• WORK TASK:
Please repeat the lines below, exactly and only, from the one that holds "dopo un gap" through the one that holds "Ignore changes whose".

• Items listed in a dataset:
=== Section Start ===

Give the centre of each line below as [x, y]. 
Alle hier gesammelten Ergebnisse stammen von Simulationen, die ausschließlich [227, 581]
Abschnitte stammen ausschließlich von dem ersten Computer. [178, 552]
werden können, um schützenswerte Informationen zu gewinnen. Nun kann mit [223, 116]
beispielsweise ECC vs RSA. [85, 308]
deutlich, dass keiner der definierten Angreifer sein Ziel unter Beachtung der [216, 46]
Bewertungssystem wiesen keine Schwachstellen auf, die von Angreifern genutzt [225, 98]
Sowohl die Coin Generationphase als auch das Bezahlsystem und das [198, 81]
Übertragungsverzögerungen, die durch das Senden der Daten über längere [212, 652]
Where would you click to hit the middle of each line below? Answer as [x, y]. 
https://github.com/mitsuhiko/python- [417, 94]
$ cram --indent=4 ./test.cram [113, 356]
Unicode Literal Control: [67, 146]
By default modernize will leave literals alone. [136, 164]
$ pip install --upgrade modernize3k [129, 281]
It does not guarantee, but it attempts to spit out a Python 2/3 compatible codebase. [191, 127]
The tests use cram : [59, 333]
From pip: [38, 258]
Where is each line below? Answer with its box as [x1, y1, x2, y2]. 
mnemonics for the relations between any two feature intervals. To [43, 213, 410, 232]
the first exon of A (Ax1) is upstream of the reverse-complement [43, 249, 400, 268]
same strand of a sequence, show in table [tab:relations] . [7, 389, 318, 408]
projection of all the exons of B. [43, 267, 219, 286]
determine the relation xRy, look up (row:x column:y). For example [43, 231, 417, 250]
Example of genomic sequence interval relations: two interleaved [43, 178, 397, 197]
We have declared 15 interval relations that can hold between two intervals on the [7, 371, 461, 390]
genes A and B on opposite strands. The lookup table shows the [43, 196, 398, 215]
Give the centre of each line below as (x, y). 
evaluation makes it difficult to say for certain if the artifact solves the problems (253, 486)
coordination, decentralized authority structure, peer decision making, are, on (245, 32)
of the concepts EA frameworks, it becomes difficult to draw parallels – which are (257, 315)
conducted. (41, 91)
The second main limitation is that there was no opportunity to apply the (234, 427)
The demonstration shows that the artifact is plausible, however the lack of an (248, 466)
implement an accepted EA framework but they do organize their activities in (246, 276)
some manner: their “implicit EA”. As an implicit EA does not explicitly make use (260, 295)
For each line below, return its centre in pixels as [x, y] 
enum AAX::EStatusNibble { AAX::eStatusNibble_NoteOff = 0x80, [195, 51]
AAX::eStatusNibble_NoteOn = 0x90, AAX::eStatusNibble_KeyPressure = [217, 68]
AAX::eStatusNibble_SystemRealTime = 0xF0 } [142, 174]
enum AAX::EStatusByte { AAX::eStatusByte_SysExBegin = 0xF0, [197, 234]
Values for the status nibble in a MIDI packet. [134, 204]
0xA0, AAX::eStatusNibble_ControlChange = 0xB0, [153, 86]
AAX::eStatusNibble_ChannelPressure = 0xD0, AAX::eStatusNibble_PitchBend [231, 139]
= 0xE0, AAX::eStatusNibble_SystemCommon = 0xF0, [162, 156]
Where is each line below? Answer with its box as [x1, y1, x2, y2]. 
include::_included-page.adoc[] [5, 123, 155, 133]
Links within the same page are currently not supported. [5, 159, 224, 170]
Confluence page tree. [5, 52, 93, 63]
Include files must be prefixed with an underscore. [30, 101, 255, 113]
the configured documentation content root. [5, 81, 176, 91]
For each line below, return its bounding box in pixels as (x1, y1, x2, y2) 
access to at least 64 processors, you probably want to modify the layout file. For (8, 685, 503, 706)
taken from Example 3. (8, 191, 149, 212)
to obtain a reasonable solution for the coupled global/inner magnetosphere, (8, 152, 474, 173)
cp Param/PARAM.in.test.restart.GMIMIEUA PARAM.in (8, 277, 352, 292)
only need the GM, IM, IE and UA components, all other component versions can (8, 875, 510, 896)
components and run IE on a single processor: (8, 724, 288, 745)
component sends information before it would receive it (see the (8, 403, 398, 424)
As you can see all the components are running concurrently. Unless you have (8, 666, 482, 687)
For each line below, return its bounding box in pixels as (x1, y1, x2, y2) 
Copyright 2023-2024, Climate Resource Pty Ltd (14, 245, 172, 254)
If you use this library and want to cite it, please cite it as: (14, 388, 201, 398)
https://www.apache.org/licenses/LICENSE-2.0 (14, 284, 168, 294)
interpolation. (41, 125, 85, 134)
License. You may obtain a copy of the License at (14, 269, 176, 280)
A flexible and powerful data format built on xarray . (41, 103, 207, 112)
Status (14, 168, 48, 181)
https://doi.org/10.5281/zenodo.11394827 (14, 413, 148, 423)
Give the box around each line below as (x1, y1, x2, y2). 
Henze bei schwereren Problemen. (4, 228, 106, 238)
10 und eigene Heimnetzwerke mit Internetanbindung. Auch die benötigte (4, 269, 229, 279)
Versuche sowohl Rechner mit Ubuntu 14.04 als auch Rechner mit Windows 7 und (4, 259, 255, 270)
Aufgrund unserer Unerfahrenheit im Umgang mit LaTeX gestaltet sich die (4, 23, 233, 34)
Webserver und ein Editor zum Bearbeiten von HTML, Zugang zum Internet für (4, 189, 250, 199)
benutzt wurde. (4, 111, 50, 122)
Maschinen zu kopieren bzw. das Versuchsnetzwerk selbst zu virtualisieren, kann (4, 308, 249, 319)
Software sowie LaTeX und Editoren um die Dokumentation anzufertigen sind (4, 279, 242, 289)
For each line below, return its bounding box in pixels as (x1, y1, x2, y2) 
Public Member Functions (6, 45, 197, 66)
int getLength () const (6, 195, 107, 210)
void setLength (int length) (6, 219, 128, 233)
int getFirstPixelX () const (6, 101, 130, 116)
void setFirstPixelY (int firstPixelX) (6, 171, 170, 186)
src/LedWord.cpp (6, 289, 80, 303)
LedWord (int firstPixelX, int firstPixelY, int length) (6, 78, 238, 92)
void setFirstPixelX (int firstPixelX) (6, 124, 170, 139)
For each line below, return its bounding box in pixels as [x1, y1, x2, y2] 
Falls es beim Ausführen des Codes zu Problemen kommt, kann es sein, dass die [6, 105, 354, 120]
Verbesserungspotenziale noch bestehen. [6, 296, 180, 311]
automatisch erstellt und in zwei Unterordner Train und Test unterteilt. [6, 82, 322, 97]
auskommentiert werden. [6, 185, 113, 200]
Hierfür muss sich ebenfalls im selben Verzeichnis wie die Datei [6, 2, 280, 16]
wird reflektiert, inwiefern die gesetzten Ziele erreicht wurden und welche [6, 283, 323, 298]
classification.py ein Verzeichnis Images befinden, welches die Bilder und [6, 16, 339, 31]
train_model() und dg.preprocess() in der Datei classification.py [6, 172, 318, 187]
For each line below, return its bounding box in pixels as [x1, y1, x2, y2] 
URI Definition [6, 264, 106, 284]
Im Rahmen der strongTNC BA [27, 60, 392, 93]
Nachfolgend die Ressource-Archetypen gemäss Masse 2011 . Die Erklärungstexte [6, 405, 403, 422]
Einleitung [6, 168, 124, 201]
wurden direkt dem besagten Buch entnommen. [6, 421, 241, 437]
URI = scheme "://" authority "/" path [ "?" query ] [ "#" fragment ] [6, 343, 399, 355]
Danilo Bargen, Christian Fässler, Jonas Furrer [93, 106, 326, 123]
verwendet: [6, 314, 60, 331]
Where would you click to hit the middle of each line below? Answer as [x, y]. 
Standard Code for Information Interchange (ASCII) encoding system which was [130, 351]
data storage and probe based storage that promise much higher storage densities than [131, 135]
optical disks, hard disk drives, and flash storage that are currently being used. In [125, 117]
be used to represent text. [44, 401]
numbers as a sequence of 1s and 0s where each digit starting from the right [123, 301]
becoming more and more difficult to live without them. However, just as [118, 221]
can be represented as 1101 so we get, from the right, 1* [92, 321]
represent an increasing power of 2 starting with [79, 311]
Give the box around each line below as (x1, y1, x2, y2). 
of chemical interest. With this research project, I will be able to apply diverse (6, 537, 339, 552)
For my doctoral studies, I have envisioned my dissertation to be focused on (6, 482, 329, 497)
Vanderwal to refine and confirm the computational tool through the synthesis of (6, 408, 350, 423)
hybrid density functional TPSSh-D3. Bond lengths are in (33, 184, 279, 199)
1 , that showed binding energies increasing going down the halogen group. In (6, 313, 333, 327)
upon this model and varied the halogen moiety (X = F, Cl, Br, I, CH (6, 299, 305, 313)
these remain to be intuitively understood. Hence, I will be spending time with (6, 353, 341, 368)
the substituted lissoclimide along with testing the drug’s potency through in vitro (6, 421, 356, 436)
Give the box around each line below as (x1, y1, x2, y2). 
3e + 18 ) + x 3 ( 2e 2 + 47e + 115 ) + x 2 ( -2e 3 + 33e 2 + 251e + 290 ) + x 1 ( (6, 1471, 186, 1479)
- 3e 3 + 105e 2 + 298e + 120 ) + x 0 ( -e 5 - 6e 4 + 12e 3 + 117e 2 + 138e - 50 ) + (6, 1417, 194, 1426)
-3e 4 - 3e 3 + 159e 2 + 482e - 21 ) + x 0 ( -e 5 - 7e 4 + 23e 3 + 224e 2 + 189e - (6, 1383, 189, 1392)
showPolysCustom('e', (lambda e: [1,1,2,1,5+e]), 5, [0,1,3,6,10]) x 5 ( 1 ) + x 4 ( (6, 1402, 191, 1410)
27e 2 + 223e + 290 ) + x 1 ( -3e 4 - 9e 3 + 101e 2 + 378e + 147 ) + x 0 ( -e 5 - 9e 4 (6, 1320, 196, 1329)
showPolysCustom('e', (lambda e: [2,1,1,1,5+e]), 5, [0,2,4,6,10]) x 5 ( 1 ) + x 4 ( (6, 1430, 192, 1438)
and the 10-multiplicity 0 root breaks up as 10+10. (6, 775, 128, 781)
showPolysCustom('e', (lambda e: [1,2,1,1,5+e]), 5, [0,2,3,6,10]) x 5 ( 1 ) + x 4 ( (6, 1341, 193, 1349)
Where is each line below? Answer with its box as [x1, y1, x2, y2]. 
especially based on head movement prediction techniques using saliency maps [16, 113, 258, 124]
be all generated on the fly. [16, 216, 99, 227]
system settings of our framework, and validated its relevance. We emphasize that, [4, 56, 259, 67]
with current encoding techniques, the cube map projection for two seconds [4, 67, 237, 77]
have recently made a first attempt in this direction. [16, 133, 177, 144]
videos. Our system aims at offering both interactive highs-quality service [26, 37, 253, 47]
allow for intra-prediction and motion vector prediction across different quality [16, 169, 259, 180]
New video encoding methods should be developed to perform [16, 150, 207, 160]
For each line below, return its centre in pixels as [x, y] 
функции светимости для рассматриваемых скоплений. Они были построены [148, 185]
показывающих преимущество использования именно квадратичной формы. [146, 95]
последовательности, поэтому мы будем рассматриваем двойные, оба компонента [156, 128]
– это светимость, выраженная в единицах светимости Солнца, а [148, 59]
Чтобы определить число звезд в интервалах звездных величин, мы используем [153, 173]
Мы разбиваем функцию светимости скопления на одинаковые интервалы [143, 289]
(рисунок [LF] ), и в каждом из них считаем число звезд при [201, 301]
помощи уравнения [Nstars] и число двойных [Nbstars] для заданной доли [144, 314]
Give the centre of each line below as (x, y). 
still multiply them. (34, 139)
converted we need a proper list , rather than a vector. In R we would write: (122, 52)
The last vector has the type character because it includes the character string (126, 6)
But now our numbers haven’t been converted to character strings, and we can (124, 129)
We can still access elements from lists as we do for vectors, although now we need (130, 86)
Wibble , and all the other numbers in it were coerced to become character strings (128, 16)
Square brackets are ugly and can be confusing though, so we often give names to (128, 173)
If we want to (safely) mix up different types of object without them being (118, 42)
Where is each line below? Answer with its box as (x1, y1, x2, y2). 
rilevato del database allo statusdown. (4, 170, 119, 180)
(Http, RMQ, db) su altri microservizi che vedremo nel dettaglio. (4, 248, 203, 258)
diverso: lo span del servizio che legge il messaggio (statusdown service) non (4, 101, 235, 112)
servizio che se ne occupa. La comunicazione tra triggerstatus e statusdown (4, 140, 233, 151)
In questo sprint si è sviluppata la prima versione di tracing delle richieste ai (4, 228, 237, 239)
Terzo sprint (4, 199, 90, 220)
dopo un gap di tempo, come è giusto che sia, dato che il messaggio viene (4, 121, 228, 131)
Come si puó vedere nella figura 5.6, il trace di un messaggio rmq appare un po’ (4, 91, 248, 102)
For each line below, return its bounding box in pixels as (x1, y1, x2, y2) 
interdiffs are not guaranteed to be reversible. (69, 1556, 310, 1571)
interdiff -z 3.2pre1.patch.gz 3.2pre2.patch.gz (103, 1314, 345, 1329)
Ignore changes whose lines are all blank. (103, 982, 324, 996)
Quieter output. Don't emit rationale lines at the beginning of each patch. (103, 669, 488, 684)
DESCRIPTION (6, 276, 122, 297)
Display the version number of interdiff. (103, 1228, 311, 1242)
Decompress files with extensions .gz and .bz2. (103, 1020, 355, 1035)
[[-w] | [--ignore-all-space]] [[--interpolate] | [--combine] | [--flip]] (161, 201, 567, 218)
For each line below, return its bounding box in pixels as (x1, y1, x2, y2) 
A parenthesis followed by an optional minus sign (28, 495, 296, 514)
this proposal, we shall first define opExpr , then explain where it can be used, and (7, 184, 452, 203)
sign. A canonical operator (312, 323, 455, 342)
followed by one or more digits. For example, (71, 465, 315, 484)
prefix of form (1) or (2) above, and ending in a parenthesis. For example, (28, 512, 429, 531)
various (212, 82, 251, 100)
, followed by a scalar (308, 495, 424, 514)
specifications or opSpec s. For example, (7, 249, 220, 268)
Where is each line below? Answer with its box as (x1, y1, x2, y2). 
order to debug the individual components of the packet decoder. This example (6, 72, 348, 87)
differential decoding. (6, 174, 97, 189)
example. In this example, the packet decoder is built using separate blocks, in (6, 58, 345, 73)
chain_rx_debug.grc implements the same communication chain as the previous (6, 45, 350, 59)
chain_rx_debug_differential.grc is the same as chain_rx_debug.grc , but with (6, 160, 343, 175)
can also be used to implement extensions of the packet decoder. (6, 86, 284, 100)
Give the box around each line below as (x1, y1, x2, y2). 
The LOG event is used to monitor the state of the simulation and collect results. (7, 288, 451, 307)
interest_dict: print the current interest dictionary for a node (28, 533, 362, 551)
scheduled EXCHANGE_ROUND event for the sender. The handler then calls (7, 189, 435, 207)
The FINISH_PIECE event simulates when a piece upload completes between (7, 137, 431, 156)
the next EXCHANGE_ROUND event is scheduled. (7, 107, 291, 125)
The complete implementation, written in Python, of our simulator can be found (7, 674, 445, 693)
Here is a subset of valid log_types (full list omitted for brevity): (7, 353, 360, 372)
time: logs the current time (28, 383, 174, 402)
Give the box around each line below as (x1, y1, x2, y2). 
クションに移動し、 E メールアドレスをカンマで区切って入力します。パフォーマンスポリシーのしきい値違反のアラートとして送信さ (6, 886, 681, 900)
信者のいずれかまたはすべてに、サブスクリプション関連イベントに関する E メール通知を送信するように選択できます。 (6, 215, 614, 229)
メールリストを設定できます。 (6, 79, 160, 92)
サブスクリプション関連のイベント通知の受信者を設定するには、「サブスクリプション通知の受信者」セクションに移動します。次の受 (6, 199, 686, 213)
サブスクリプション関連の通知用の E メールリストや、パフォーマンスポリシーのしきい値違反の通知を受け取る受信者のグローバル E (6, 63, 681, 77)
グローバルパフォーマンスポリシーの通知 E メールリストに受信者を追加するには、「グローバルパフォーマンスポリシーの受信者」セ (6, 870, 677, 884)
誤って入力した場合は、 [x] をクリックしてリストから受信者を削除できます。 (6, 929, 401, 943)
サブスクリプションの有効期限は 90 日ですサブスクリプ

=== Section End ===

• RESPONSE:
dopo un gap di tempo, come è giusto che sia, dato che il messaggio viene (4, 121, 228, 131)
Come si puó vedere nella figura 5.6, il trace di un messaggio rmq appare un po’ (4, 91, 248, 102)
For each line below, return its bounding box in pixels as (x1, y1, x2, y2) 
interdiffs are not guaranteed to be reversible. (69, 1556, 310, 1571)
interdiff -z 3.2pre1.patch.gz 3.2pre2.patch.gz (103, 1314, 345, 1329)
Ignore changes whose lines are all blank. (103, 982, 324, 996)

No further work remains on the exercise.